(Records from a data source)
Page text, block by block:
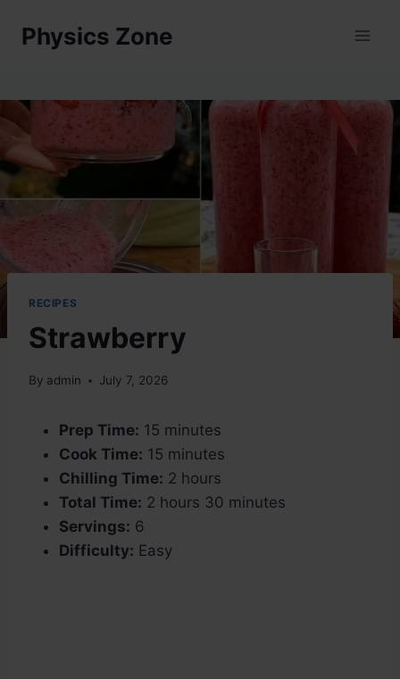
Physics Zone
RECIPES
Strawberry
By admin July 7, 2026
Prep Time: 15 minutes
Cook Time: 15 minutes
Chilling Time: 2 hours
Total Time: 2 hours 30 minutes
Servings: 6
Difficulty: Easy
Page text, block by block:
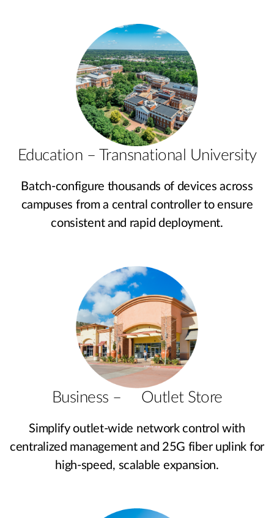
Education – Transnational University
Batch-configure thousands of devices across
campuses from a central controller to ensure
consistent and rapid deployment.
Business – Outlet Store
Simplify outlet-wide network control with
centralized management and 25G fiber uplink for
high-speed, scalable expansion.
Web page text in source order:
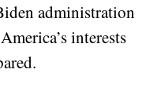
administration
interests
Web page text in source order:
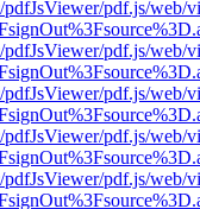
pdf.js/web/
pdf.js/web/
pdf.js/web/
pdf.js/web/
pdf.js/web/
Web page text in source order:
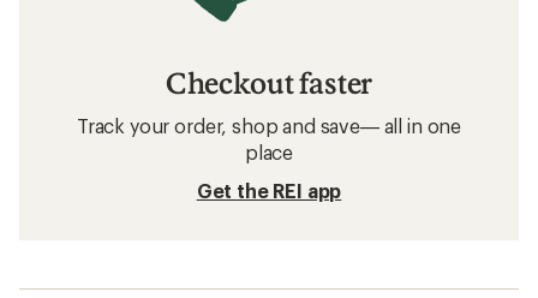
Checkout faster
Track your order, shop and save— all in one
place
Get the REI app
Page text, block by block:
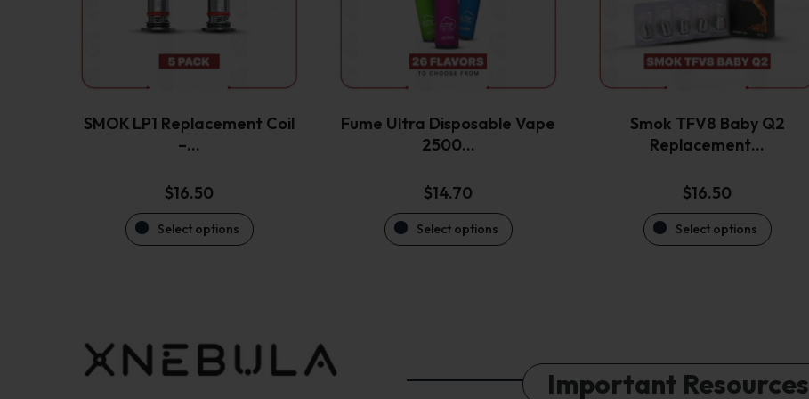
SMOK LP1 Replacement Coil
–…
$16.50
Select options
options
may
be
chosen
the
Fume Ultra Disposable Vape
2500…
$14.70
Select options
options
may
be
chosen
product
Smok TFV8 Baby Q2
Replacement…
$16.50
Select options
be
chosen
the
product
Important Resources
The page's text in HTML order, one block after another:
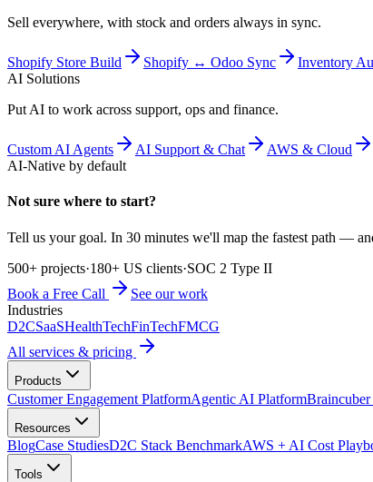
Sell everywhere, with stock and orders always in sync.
Shopify Store Build Shopify ↔ Odoo Sync Inventory
AI Solutions
Put AI to work across support, ops and finance.
Custom AI Agents AI Support & Chat AWS & Cloud
AI-Native by default
Not sure where to start?
Tell us your goal. In 30 minutes we'll map the fastest path —
500+ projects·180+ US clients·SOC 2 Type II
Book a Free Call
See our work
Industries
D2CSaaSHealthTechFinTechFMCG
All services & pricing
Products
Customer Engagement PlatformAgentic AI Platform
Resources
BlogCase StudiesD2C Stack BenchmarkAWS + AI Cost
Tools
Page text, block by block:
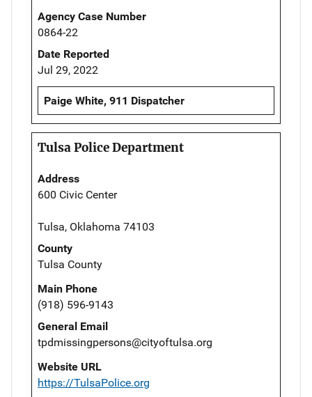
Agency Case Number
0864-22
Date Reported
Jul 29, 2022
Paige White, 911 Dispatcher
Tulsa Police Department
Address
600 Civic Center
Tulsa, Oklahoma 74103
County
Tulsa County
Main Phone
(918) 596-9143
General Email
tpdmissingpersons@cityoftulsa.org
Website URL
https://TulsaPolice.org
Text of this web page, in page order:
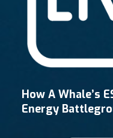
How A Whale’s
Energy
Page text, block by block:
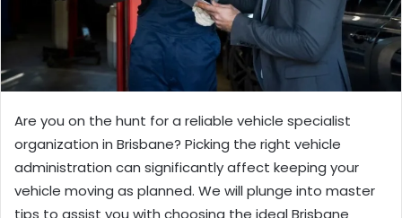
Are you on the hunt for a reliable vehicle specialist
organization in Brisbane? Picking the right vehicle
administration can significantly affect keeping your
vehicle moving as planned. We will plunge into master
tips to assist you with choosing the ideal Brisbane
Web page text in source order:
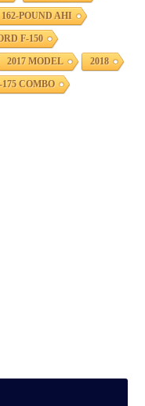
162-POUND AHI
F-150
2017 MODEL 2018
COMBO
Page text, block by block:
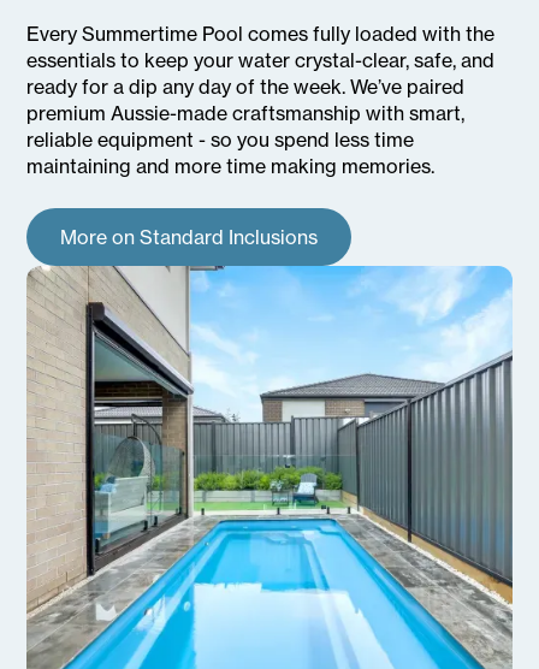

- ASSIGNED TASK -
Write out each record exactly as shown, but not its pictures.

- RESPONSE -
Page text, block by block:
Physics Zone
RECIPES
Strawberry
By admin July 7, 2026
Prep Time: 15 minutes
Cook Time: 15 minutes
Chilling Time: 2 hours
Total Time: 2 hours 30 minutes
Servings: 6
Difficulty: Easy
Page text, block by block:
Education – Transnational University
Batch-configure thousands of devices across
campuses from a central controller to ensure
consistent and rapid deployment.
Business – Outlet Store
Simplify outlet-wide network control with
centralized management and 25G fiber uplink for
high-speed, scalable expansion.
Web page text in source order:
administration
interests
Web page text in source order:
pdf.js/web/
pdf.js/web/
pdf.js/web/
pdf.js/web/
pdf.js/web/
Web page text in source order:
Checkout faster
Track your order, shop and save— all in one
place
Get the REI app
Page text, block by block:
SMOK LP1 Replacement Coil
–…
$16.50
Select options
options
may
be
chosen
the
Fume Ultra Disposable Vape
2500…
$14.70
Select options
options
may
be
chosen
product
Smok TFV8 Baby Q2
Replacement…
$16.50
Select options
be
chosen
the
product
Important Resources
The page's text in HTML order, one block after another:
Sell everywhere, with stock and orders always in sync.
Shopify Store Build Shopify ↔ Odoo Sync Inventory
AI Solutions
Put AI to work across support, ops and finance.
Custom AI Agents AI Support & Chat AWS & Cloud
AI-Native by default
Not sure where to start?
Tell us your goal. In 30 minutes we'll map the fastest path —
500+ projects·180+ US clients·SOC 2 Type II
Book a Free Call
See our work
Industries
D2CSaaSHealthTechFinTechFMCG
All services & pricing
Products
Customer Engagement PlatformAgentic AI Platform
Resources
BlogCase StudiesD2C Stack BenchmarkAWS + AI Cost
Tools
Page text, block by block:
Agency Case Number
0864-22
Date Reported
Jul 29, 2022
Paige White, 911 Dispatcher
Tulsa Police Department
Address
600 Civic Center
Tulsa, Oklahoma 74103
County
Tulsa County
Main Phone
(918) 596-9143
General Email
tpdmissingpersons@cityoftulsa.org
Website URL
https://TulsaPolice.org
Text of this web page, in page order:
How A Whale’s
Energy
Page text, block by block:
Are you on the hunt for a reliable vehicle specialist
organization in Brisbane? Picking the right vehicle
administration can significantly affect keeping your
vehicle moving as planned. We will plunge into master
tips to assist you with choosing the ideal Brisbane
Web page text in source order:
162-POUND AHI
F-150
2017 MODEL 2018
COMBO
Page text, block by block:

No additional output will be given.